Clearly Apple knew that the 1.1.1 update would remove any additional or modified iPhone software, and that it would block existing methods of restoring them. But, just as clearly, everyone involved with iPhone hacking, from the developers writing iPhone apps to the users installing them, was fully aware that this was going on through subversion.

Laporte:

Would you ever trust a company like that again?

That’s the wrong conclusion to draw from the 1.1.1 update. Frustrating? Disappointing? Sure. Foolish? Time will tell. But nefarious, dishonest, or even at all surprising? Not in the least. If anything, the lesson to be drawn is that Apple is quite trustworthy — iPhone 1.1.1 is and does exactly what Apple has claimed the iPhone is and does. To be trustworthy is to do what you say you will do; to do whatever someone else wishes you to do is to be obsequious.

Laporte draws a second analogy to a purchased cow:

Let’s say you’re selling me a cow. You tell me that that cow is being sold for the express purpose of making milk. I agree, and buy the cow.

Later I decide that I’d prefer to make cheese. You say that’s a violation of our agreement and kill my cow.

But that’s not fair at all. Apple didn’t kill or damage a single unlocked iPhone. They released a new software update which iPhone users had to agree to install, which could only be done after acknowledging a very strongly-worded warning stating that the update might render unlocked iPhones inoperable.

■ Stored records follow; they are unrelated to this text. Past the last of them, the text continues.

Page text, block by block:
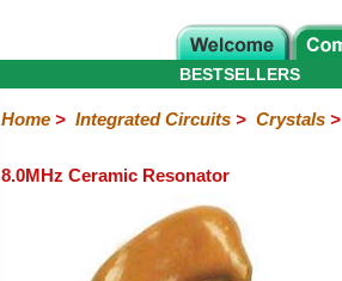
BESTSELLERS
Home> Integrated Circuits> Crystals>
8.0MHz Ceramic Resonator
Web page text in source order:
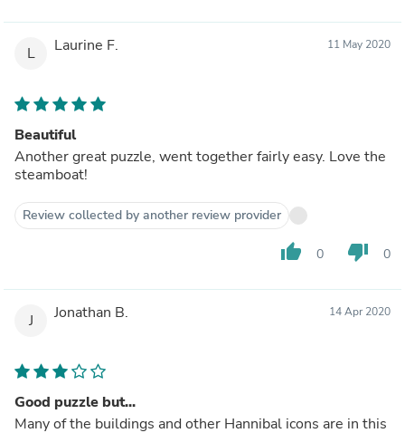
L Laurine F. 11 May 2020
Beautiful
Another great puzzle, went together fairly easy. Love the
steamboat!
Review collected by another review provider
thumb_up 0 thumb_down 0
J Jonathan B. 14 Apr 2020
Good puzzle but...
Many of the buildings and other Hannibal icons are in this
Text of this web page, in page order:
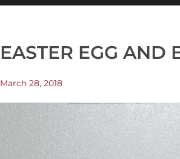
EASTER EGG AND
March 28, 2018
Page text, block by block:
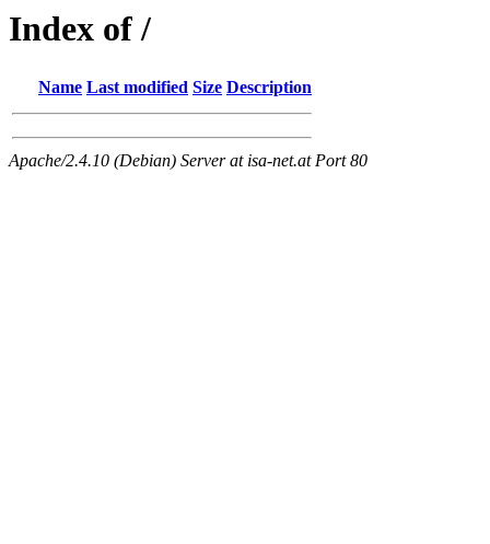
Index of /
Name Last modified Size Description
Apache/2.4.10 (Debian) Server at isa-net.at Port 80
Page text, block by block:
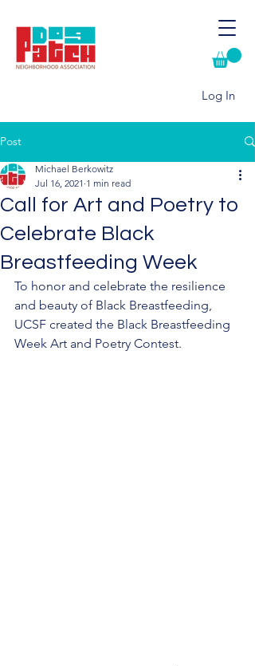
Log In
Post
Call for Art and Poetry to
Celebrate Black
Breastfeeding Week
Michael Berkowitz
Jul 16, 2021 1 min read
To honor and celebrate the resilience
and beauty of Black Breastfeeding,
UCSF created the Black Breastfeeding
Week Art and Poetry Contest.
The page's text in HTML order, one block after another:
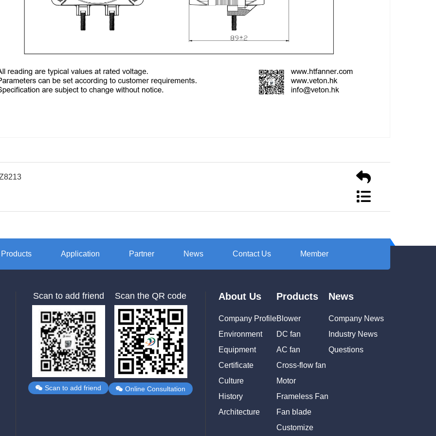
Products Application Partner News Contact Us Member
Scan to add friend
Scan to add friend
Scan the QR code
Online Consultation
About Us
Company Profile
Environment
Equipment
Certificate
Culture
History
Architecture
Products
Blower
DC fan
AC fan
Cross-flow fan
Motor
Frameless Fan
Fan blade
Customize
News
Company News
Industry News
Questions
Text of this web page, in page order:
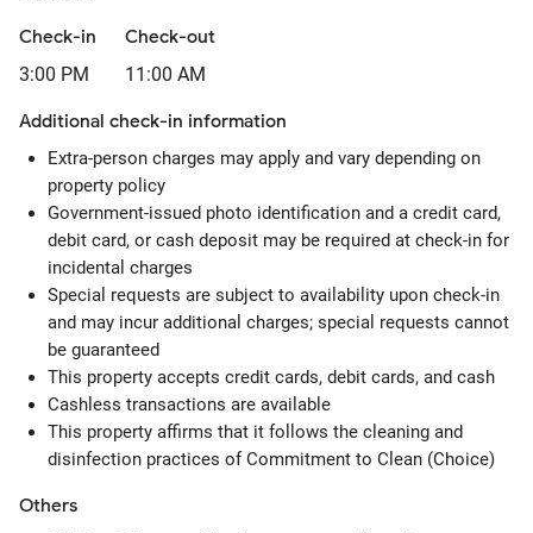
Check-in
3:00 PM
Check-out
11:00 AM
Additional check-in information
Extra-person charges may apply and vary depending on
property policy
Government-issued photo identification and a credit card,
debit card, or cash deposit may be required at check-in for
incidental charges
Special requests are subject to availability upon check-in
and may incur additional charges; special requests cannot
be guaranteed
This property accepts credit cards, debit cards, and cash
Cashless transactions are available
This property affirms that it follows the cleaning and
disinfection practices of Commitment to Clean (Choice)
Others
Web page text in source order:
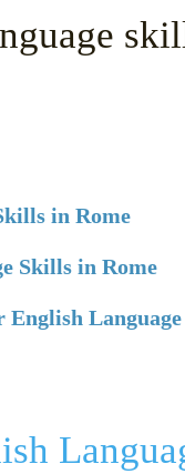
in Rome
Skills in Rome
English
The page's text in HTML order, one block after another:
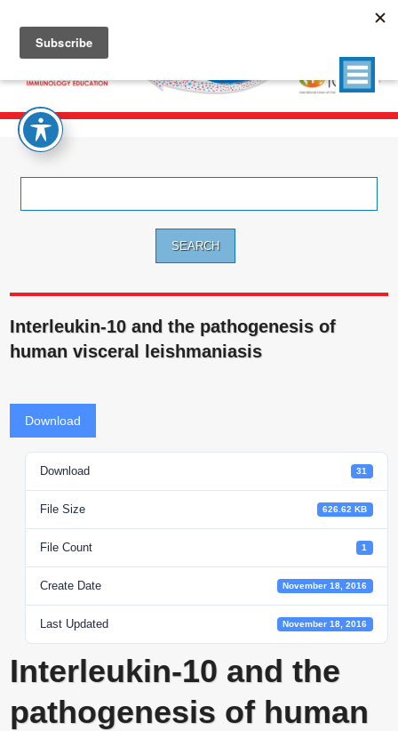
Interleukin-10 and the pathogenesis of
human visceral leishmaniasis
Download
Download 31
File Size 626.62 KB
File Count 1
Create Date November 18, 2016
Last Updated November 18, 2016
Interleukin-10 and the
pathogenesis of human
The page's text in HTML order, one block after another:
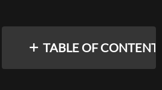
TABLE OF
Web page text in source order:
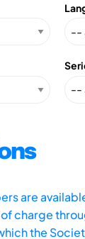
are
charge
the
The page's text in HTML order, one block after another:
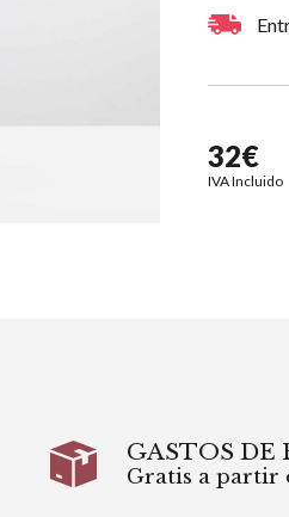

The 1.1.1 update is not mandatory. Unlocked iPhones running the 1.0.2 software work as well today as they did a week ago.

It’s hard to work the concept of a “software update” into a cow analogy, but here goes: You willingly purchase a cow, which, the purveyor of said cow makes explicitly clear, is intended only to be used to produce milk. You buy it and figure out a way to make cheese. Two months later the purveyor of the cow offers you a pill, free of charge, which, if administered to the cow, will result in slightly better-tasting milk, but which pill comes with a stern and plainly worded warning that, if administered to a cow that had been used to produce cheese (which, recall, was made clear from the outset the cow was not intended for), the pill might kill the cow, and that, even if it doesn’t kill the cow, will prevent all previously known cheese-making hacks from working. Further, let’s stipulate that there is no medical or bovine pharmacological reason the pill could not have instead been engineered in such a way that it would enable the cow to produce the better-tasting milk and still allow the previously discovered cheese-producing hacks to continue unabated — that the reason for this frustrating limitation is, at best, marketing, and at worst, spite — and so that, in some way, the whole situation is, undeniably, at least somewhat shitty.

Regardless how strenuously you disagree with the decisions that led the upgrade pill to be engineered in this way, and with the anti-cheese-making restriction in the first place, the pill is what it is, and if you choose to administer this pill to your hacked-to-produce-cheese cow, it does not amount to the purveyor of said cow coming into your barn and killing it. It amounts to you killing your cow.

(And, again, for the record, your humble analogy-stretcher is himself quite enamored with the idea of allowing these clever cows to produce cheese.)